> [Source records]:
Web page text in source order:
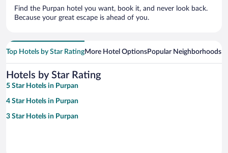
Find the Purpan hotel you want, book it, and never look back.
Because your great escape is ahead of you.
Top Hotels by Star RatingMore Hotel OptionsPopular Neighborhoods
Hotels by Star Rating
5 Star Hotels in Purpan
4 Star Hotels in Purpan
3 Star Hotels in Purpan
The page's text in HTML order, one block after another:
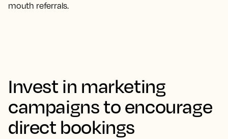
mouth referrals.
Invest in marketing
campaigns to encourage
direct bookings
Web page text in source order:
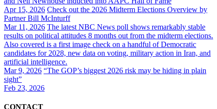
Apr 15, 2026 Check out the 2026 Midterm Elections Overview by
Partner Bill McInturff
Mar 11, 2026 The latest NBC News poll shows remarkably stable
results on political attitudes 8 months out from the midterm elections.
Also covered is a first image check on a handful of Democratic
candidates for 2028, new data on voting, military action in Iran, and
artificial intelligence.
Mar 9, 2026 “The GOP’s biggest 2026 risk may be hiding in plain
sight”
Feb 23, 2026
CONTACT

> [Exercise directions]: Copy all the lines above that hold the string "Hotels".

> [Task response]:
Top Hotels by Star RatingMore Hotel OptionsPopular Neighborhoods
Hotels by Star Rating
5 Star Hotels in Purpan
4 Star Hotels in Purpan
3 Star Hotels in Purpan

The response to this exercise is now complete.